Взяться за перо побудила меня оказия, с коею потусторонние силы забросили на миг грешную душу мою из первого круга, где оная обретается, в чистилище. Однако не тщитесь получить от меня дальнейших разъяснений, ибо делать их никому не дозволено!
А дозволено мне по моей нижайшей просьбе поведать вам одну гишторию, нисколько не назидательную, но кажущуюся вашему покорному слуге равно прелестной и греховной. Ежели, паче чаяния, узрят в ней красноречивый пример того, как искушение порабощает сердце невинное, противоречить сему воззрению, полагаю, отнюдь мне не должно.
Случилось сие давно, еще при императоре Александре Павловиче, коего великий пиит наш находил "властителем слабым и лукавым". Суждение мое о сем загадочном государе иное, однако же спорить я не намерен, и привел известное речение так, к слову...
Расцветал я тогда тихо и счастливо в родовом имении моего папеньки, капитана от артиллерии Ивана Яковлевича Блудова. Имение сие, именовавшееся Спас-Нудоль и располагавшееся недалече от уездного города Клина, знаменито и поныне церковью Спаса Преображения, построенною на месте сгоревшего храма в конце славного царствования матушки-императрицы Екатерины Алексеевны. Помню себя чистым отроком, коий в зимнем приделе сей превосходной церкви с благоговением прикладывается к лику иконы Божьей Матери, именуемой "Всех скорбящих Радость"...

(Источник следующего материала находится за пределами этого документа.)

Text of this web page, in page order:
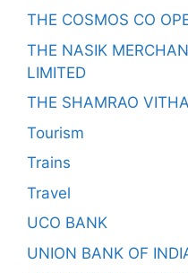
THE COSMOS CO
THE NASIK
LIMITED
THE SHAMRAO
Tourism
Trains
Travel
UCO BANK
UNION BANK OF
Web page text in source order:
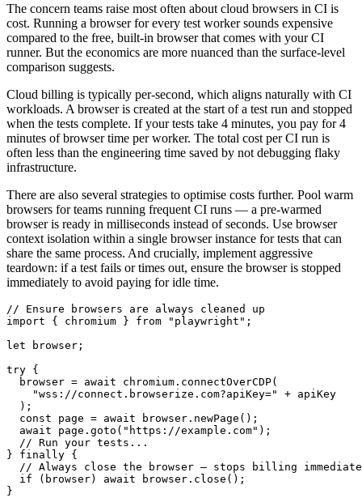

Так вот, расцветая в достопамятном папенькином имении, взял да и влюбился аз, грешный, на Рождество в гувернантку нашу, M-lle Lefebre*, стройную и очень милую брюнетку.
В тогдашней жизни моей был я романтичным и глупым молодым человеком, едва переступившим невинную пору отрочества. Посему об одном восхитительном случае, который в ту пору произошел, поведаю вам безыскусными стихами, с великим тщанием отделанными мною, однако, в согласии с современными вам правилами российской словесности (в той мере, в коей правила сии удалось постичь мне). Изъясняться таким образом побудили меня обстоятельства, приключившиеся со мной и несравненной M-lle Lefebre в памятную ночь перед Сочельником. Фантазии мои бледнеют, а сам я краснею всякий раз, когда пытаюсь изложить на бумаге сие греховное приключение. Дабы преодолеть свой стыд, прибег я к рифмам. Уж не взыщите, любезные мои судари и сударыни!
...Подкравшись к ней неслышно сзади,
Я волю дал своим рукам.
Она шепнула:"Бога ради,
Подите прочь - allez vous-en!"
Пробормотав "моя царица!",
Я сжал ее точеный стан.
"Ах, перестаньте же, мой рыцарь!
Подите прочь - allez vous-en!"
Я сбросил все ее одежды
(покров свой сбросив ловко сам),
Она ж шептала без надежды:
"Подите прочь - allez vous-en!"
Она смеялась и рыдала,
Ее не верил я слезам,
Устам, шептавшим тихо, вяло
"Подите прочь - allez vous-en..."
В меня вцепившись мертвой хваткой,
Царапая и там, и сям,
Она молила томно, сладко:
"Подите прочь - allez vous-en..."
Промчалась ночь, пришла усталость
К ее очам, ее устам,
Шептавшим (что им оставалось?):
"Подите прочь - allez vous-en..."
Да, любезные государи и государыни, то была дивная ночь!
Но последствия ея, как и метаморфозы судьбы моей, оказались, увы, печальными. Маменька моя, к неудовольствию моему и папенькину, настояла на скором увольнении бедной M-lle Lefebre. Меня же, в слезах, увезли на санях в Москву и разлучили навеки с сиею черноглазою прелестницею, cette deesse-tentatrice**. Сокрушилось тогда сердце мое о своих грехах! Как ругал, как укорял я себя за то, что поддался хульным помыслам! Остается мне и по сию пору утешаться стихами пятидесятого покаянного псалма Давидова: "Жертва Богу - дух сокрушенный, сердца сокрушенного и смиренного не презрит Господь".
Впрочем, рекомендательные письма, которые увезла в Северную столицу незабвенная моя пассия, сослужили свою службу, и, как говорили, фея сия вполне устроилась при одном благородном петербургском семействе.
Засим позвольте мне откланяться и провалиться туда, откуда, увы, еще никому воротиться не дозволялось.